# [REQUIRED WORK]
If a line of the records contains the string "Chiefs", copy it out.

# [RECORDS FOR THE EXERCISE]
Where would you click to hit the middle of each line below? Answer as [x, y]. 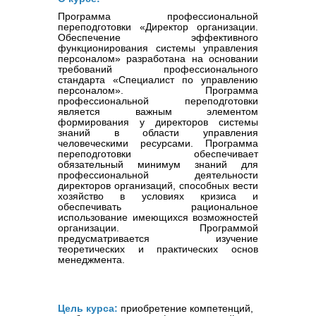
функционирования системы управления [158, 48]
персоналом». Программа [158, 90]
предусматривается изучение [158, 238]
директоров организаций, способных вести [158, 185]
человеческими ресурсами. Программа [158, 143]
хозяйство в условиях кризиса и [158, 196]
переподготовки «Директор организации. [158, 26]
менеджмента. [91, 259]
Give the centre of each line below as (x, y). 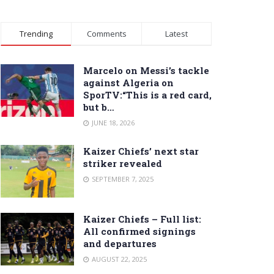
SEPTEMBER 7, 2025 (122, 179)
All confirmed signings (139, 231)
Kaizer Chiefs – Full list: (142, 219)
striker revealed (123, 163)
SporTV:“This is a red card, (147, 95)
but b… (99, 107)
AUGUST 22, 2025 (118, 259)
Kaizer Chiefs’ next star (141, 151)
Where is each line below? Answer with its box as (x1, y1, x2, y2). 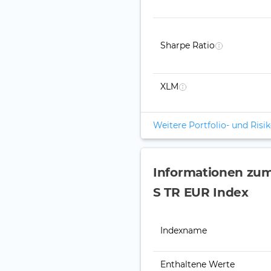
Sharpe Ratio (160, 40, 215, 51)
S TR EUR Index (153, 185, 249, 200)
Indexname (160, 225, 207, 237)
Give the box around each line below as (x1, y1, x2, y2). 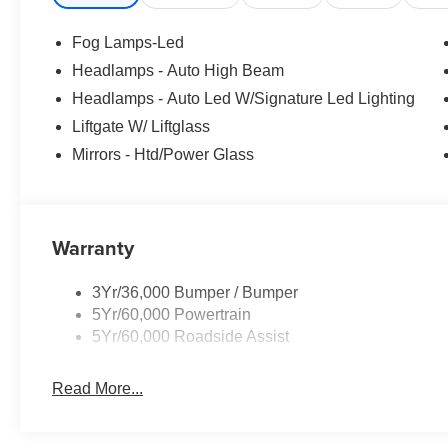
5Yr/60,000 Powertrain (92, 306, 252, 324)
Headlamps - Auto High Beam (72, 62, 285, 80)
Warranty (52, 233, 135, 263)
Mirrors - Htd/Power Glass (72, 146, 255, 164)
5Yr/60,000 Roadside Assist (92, 328, 290, 346)
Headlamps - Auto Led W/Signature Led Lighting (72, 90, 416, 108)
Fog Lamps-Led (72, 34, 185, 52)
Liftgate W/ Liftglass (72, 118, 211, 136)
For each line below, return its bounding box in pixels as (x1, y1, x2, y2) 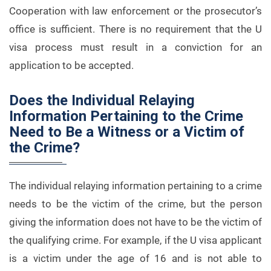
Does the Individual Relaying (9, 92, 195, 109)
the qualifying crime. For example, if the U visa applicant (9, 234, 262, 246)
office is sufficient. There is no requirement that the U (9, 23, 262, 35)
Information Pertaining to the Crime (9, 108, 243, 125)
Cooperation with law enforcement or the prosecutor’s (9, 5, 262, 17)
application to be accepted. (9, 59, 134, 71)
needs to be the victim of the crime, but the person (9, 198, 262, 210)
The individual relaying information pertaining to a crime (9, 180, 262, 192)
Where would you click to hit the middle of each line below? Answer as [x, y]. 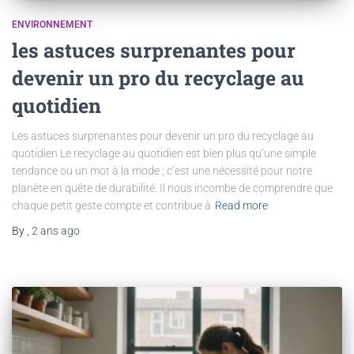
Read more [241, 205]
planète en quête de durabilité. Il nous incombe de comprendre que [172, 188]
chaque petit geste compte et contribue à [111, 205]
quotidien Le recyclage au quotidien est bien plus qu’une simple [164, 153]
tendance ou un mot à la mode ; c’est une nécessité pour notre [162, 170]
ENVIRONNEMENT [52, 24]
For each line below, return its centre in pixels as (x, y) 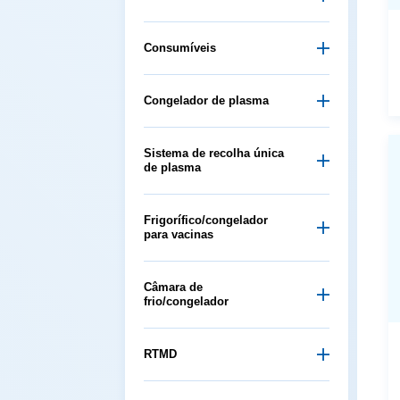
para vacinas (179, 234)
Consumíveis (180, 47)
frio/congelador (186, 301)
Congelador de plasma (206, 100)
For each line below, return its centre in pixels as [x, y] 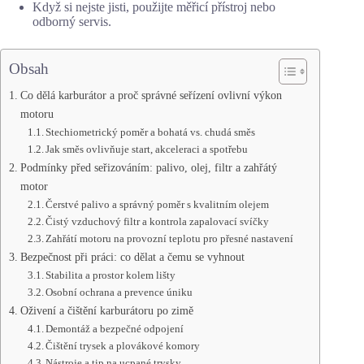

# [RESPONSE AREA]
Kaizer Chiefs – Full list: (142, 219)
Kaizer Chiefs’ next star (141, 151)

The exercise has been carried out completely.